Part 39

2.4K 80 2
                                    

Halooo! Selamat pagii!!

Semalam ada gangguan untuk publish chapter ini jadi tidak bisa dilakukan. Tapi tidak apa. Hari ini ku update dua. Sekarang dan malam nanti.

Btw, gimana kabarnya? Semua baik dan normal, kan? Bahagia, kan? Atau ada yang mungkin mengganjal? Tidak perlu disimpan, tuangkan pada apapun agar semuanya lega. Jika disimpan begitu saja, bisa-bisa nanti meledak tanpa sepengetahuan.

Ini sudah masuk bagian terakhir dari cerita Kinan dan Pak Bara. Akhir bulan ini, cerita KAMPUS sudah rampung sempurna sampai ending. Ah ku masih berharap kamu suka dengan ceritanya.

Emm, kamu, yang lagi baca ini, ada laki-laki, gak? Kalau ada, boleh kirim pesan, ya! Ada yang ingin ku tanya berkaitan cerita ku selanjutnya.

Oke. Selamat membaca! Semoga suka! Happy Sunday y'all!

🐨🐨🐨

Revisi semua selesai. Urusan gua dan kampus 90% tuntas! Gak nyangka gua bisa lewatin semua ini. Kedengeran lebay mungkin, tapi gua ngerasa bebas meskipun untuk sementara.

Kegiatan gua selesai untuk urus administrasi di kampus hari ini. Cukup melelahkan ternyata. Dari pagi gua di kampus dan jam 12 baru beres. Gua bareng Adnan dari tadi.

Mengingat jadwal kita berempat yang sekarang udah gak sama dan susah untuk ketemu, kita biasanya ambil waktu curian. Kaya sekarang. Adnan bareng gua yang emang ada urusan di kampus, Azka yang entah kegiatannya apa tapi dia dari rumah dan Reva yang baru aja balik jalan bareng pak Alfin—kurang bahagia apa lagi tuh orang—kita janjian untuk ketemu di salah satu café. Tepatnya café tempat Clara kerja. Dia yang usulin kita untuk ketemu disana. Btw, kita punya grup chat berenam. Pasti tau siapa aja.

“Gua ke ruang pak Bara dulu, Nan.”

Adnan noleh ke gua. “Tugas mana yang belum masuk, bunda?” tanyanya dengan alis yang naik turun.

“Rumah tangga.”

Anjir.
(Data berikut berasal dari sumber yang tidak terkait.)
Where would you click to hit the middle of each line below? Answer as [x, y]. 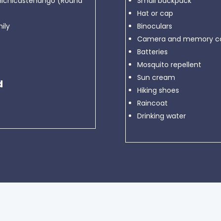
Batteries [152, 52]
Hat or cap [155, 13]
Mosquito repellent [169, 65]
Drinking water [161, 116]
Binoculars [154, 26]
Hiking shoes [158, 90]
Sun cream [156, 77]
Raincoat [152, 103]
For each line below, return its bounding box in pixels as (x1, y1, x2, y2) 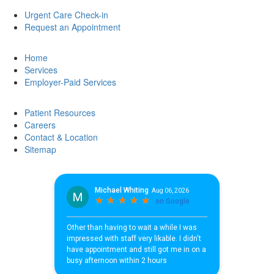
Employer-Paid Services (24, 76, 116, 89)
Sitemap (24, 143, 56, 156)
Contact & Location (24, 131, 98, 144)
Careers (24, 119, 56, 131)
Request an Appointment (24, 21, 120, 34)
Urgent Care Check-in (24, 9, 108, 21)
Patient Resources (24, 106, 95, 119)
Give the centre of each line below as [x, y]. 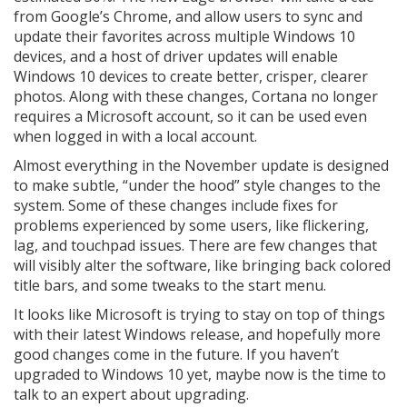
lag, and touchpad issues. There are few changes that [195, 245]
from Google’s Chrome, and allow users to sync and [188, 16]
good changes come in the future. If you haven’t [176, 354]
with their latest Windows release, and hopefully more [197, 334]
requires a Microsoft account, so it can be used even [190, 116]
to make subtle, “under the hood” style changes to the [197, 185]
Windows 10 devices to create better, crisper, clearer [191, 76]
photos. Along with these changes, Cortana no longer [196, 96]
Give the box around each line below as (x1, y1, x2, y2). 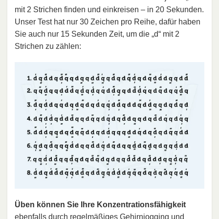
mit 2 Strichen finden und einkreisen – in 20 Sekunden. (15, 5, 204, 14)
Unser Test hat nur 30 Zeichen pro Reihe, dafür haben (15, 17, 200, 26)
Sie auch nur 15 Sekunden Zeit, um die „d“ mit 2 (15, 29, 179, 38)
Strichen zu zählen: (15, 42, 81, 50)
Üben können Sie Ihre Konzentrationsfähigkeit (15, 200, 186, 209)
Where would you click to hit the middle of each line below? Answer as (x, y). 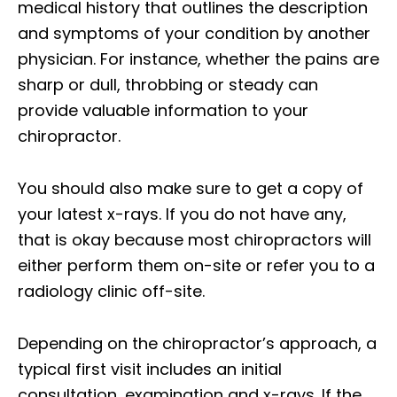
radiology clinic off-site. (111, 292)
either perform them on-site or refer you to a (196, 266)
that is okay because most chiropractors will (195, 240)
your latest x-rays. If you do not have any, (182, 214)
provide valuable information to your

Jauh amat,” katanya. “Mau gua anter?”

Gua ngangguk. “Boleh,” jawab gua.

Kita langsung belok ke arah ruangan pak Bara. Adnan nolak untuk ikut masuk. Dia duduk nunggu di luar ruangan.

Gua masuk setelah ketuk pintu dan ada balasan dari dalam. Pemandangan gua langsung disuguhkan dengan pak Bara yang duduk di kursinya berhadapan dengan meja yang menampung banyak kertas dan satu laptop berhadapan dengan orangnya. Kacamata di batang hidungnya jadi pemandangan kontras yang cukup jarang gua liat.
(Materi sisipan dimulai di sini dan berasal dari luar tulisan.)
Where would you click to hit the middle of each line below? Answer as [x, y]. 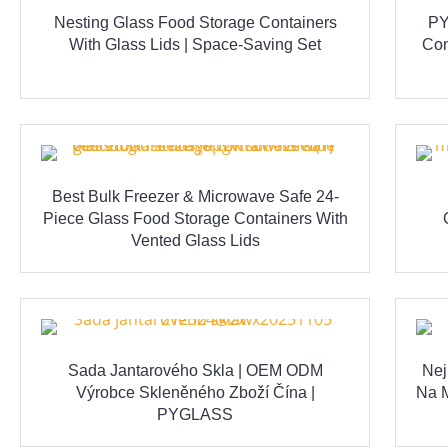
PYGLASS [195, 415]
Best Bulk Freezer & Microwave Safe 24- [195, 197]
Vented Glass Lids [195, 241]
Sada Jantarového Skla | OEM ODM [195, 371]
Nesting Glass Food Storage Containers [195, 23]
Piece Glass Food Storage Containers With [195, 219]
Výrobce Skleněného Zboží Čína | [195, 393]
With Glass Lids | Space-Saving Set [195, 45]
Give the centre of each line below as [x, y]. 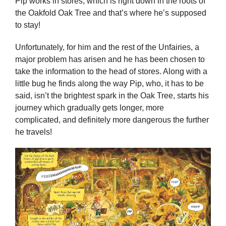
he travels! [34, 132]
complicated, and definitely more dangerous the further [112, 120]
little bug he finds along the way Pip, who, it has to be [109, 83]
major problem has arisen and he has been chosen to [110, 59]
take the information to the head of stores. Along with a [111, 71]
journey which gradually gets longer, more [90, 107]
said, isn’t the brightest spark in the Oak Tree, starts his [112, 95]
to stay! [28, 25]
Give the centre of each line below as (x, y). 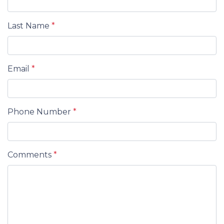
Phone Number (40, 112)
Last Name (29, 26)
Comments (30, 155)
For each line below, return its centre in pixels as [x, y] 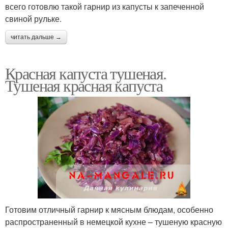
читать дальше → [36, 37]
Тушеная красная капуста [84, 85]
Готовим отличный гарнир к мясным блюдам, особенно [109, 210]
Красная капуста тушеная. [86, 73]
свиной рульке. [33, 19]
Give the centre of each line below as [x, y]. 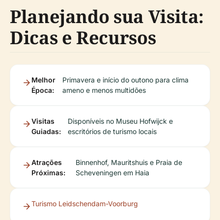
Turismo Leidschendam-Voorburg [85, 204]
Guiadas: [46, 132]
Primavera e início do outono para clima [126, 80]
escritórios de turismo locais [112, 132]
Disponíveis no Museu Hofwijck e [120, 121]
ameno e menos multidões [104, 90]
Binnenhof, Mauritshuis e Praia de [129, 163]
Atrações [47, 163]
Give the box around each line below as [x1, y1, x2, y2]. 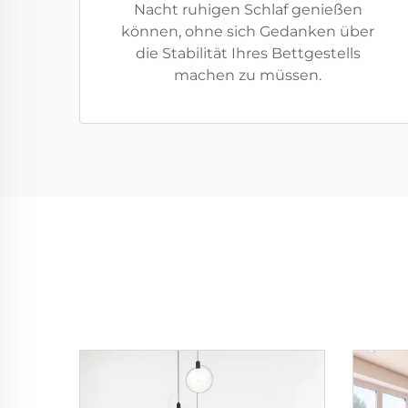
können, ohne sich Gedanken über [121, 23, 374, 40]
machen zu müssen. [174, 66, 321, 84]
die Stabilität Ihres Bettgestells [135, 45, 361, 62]
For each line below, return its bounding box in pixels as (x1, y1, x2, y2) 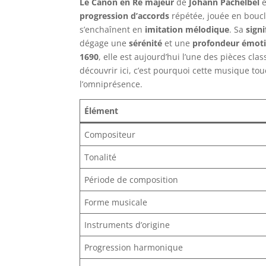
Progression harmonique (84, 241, 183, 253)
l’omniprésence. (80, 78, 143, 90)
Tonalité (84, 151, 117, 163)
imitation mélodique (145, 23, 230, 35)
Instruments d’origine (84, 218, 170, 230)
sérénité (129, 37, 163, 49)
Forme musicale (84, 196, 148, 208)
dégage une (80, 37, 129, 49)
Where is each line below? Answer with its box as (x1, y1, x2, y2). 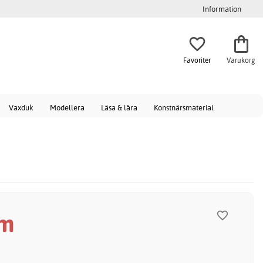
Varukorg (227, 55, 255, 65)
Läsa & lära (101, 103, 137, 112)
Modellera (50, 103, 85, 112)
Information (203, 4, 241, 14)
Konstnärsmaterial (154, 103, 214, 112)
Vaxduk (9, 103, 33, 112)
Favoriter (183, 55, 211, 65)
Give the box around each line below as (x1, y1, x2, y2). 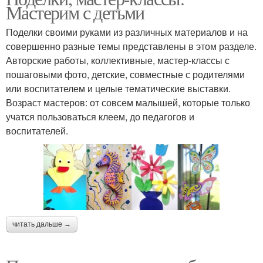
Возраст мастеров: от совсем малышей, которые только (6, 96, 250, 110)
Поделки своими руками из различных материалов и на (6, 25, 248, 39)
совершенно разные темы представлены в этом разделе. (6, 39, 257, 53)
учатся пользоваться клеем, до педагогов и (6, 110, 194, 124)
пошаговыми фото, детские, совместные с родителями (6, 68, 245, 82)
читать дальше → (12, 220, 71, 228)
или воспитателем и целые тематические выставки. (6, 82, 231, 96)
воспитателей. (6, 124, 68, 138)
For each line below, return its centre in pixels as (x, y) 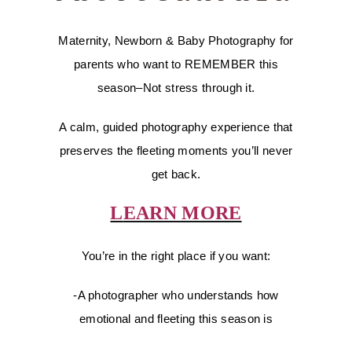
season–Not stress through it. (176, 88)
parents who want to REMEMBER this (176, 64)
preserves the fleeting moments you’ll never (176, 150)
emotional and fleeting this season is (176, 319)
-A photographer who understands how (176, 295)
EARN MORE (182, 213)
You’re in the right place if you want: (176, 256)
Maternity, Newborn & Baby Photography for (176, 40)
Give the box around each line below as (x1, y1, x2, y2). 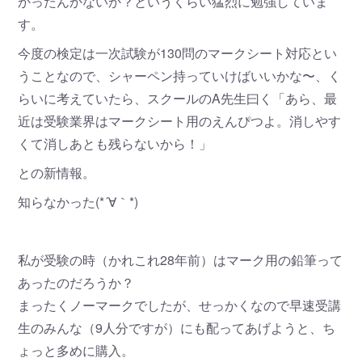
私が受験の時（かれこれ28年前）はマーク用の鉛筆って (18, 250, 343, 269)
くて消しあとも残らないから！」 (18, 133, 213, 153)
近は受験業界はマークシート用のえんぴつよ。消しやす (18, 111, 342, 130)
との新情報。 (18, 162, 96, 182)
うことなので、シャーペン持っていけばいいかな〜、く (18, 65, 342, 85)
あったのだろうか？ (18, 272, 135, 292)
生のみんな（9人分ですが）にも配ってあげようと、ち (18, 318, 336, 337)
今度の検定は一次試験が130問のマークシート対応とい (18, 43, 338, 62)
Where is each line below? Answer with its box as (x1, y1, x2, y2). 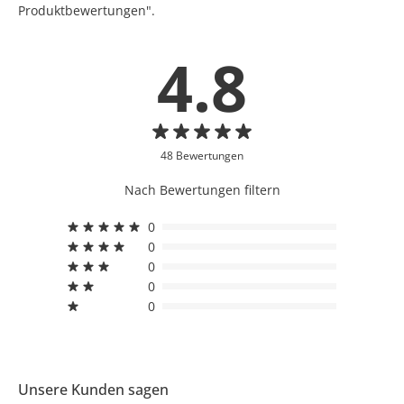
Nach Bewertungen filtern (124, 180, 280, 198)
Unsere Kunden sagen (18, 379, 169, 399)
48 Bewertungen (161, 147, 243, 163)
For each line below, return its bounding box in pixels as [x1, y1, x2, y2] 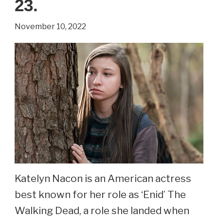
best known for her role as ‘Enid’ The [15, 188, 186, 200]
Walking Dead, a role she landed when [15, 204, 189, 217]
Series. [80, 22, 112, 35]
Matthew [80, 54, 123, 67]
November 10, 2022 [15, 21, 86, 31]
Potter [80, 6, 111, 19]
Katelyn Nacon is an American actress [15, 172, 191, 184]
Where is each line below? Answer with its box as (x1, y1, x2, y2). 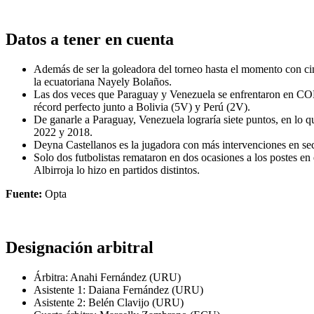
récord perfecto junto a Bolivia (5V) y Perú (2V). (34, 101, 250, 114)
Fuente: (6, 188, 42, 200)
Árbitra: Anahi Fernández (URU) (34, 271, 181, 284)
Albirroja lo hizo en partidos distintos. (34, 164, 200, 177)
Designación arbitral (6, 238, 153, 257)
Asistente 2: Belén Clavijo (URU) (34, 296, 184, 309)
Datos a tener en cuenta (6, 30, 174, 49)
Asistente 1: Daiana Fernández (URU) (34, 284, 203, 296)
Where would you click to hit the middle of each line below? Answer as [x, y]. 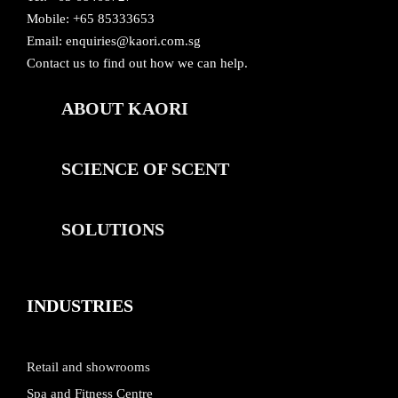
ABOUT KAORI [124, 108]
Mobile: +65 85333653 [91, 18]
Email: [46, 40]
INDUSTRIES [80, 305]
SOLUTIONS [112, 229]
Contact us [56, 63]
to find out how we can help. [167, 63]
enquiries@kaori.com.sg [133, 40]
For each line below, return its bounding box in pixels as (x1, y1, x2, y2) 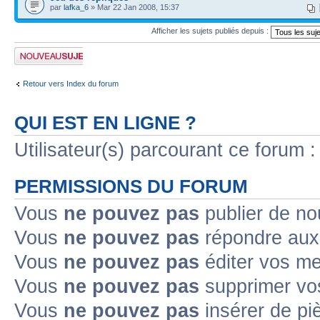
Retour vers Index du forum (23, 79, 119, 88)
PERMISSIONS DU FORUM (14, 176, 248, 196)
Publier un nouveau (14, 46, 81, 56)
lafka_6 (64, 2, 89, 11)
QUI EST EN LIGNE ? (14, 112, 196, 133)
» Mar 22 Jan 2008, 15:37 (89, 2, 179, 11)
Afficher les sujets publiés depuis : (151, 26, 271, 36)

“Udah selesai?” tanyanya tepat saat gua masuk.

Gua ngangguk. “Ada apa manggil?” tanya gua.

Gua kesini bukan karena keinginan pribadi. Tadi, dia chat gua untuk ke ruangannya sebelum pulang. So here I am.

“Sekarang mau langsung pulang?” tanyanya. Dia ngasih gesture untuk gua duduk berhadapan sama dia.

“Mau main sama curut. Reva juga,” jawab gua. “Ada apa?”

“Pulangnya jam berapa?” tanyanya masih gak jawab pertanyaan gua. “Malem ke rumah, ya.”

Mata gua menyipit. “Ke rumah?” dia ngangguk. “Ke rumah siapa?”

“Orang tua saya.” Jawab pak Bara. “Nanti malem saya jemput. Jam tujuh.”

“Ada apa?” tanya gua. “Saya gak tau pulang jam berapa. Mungkin sampe sore atau maghrib.”

Oh lama? Mainya ke mana?”

“Cuma makan. Mungkin jalan-jalan atau cari tempat lain.” Jawab gua. “Ke rumah bapak mau apa?”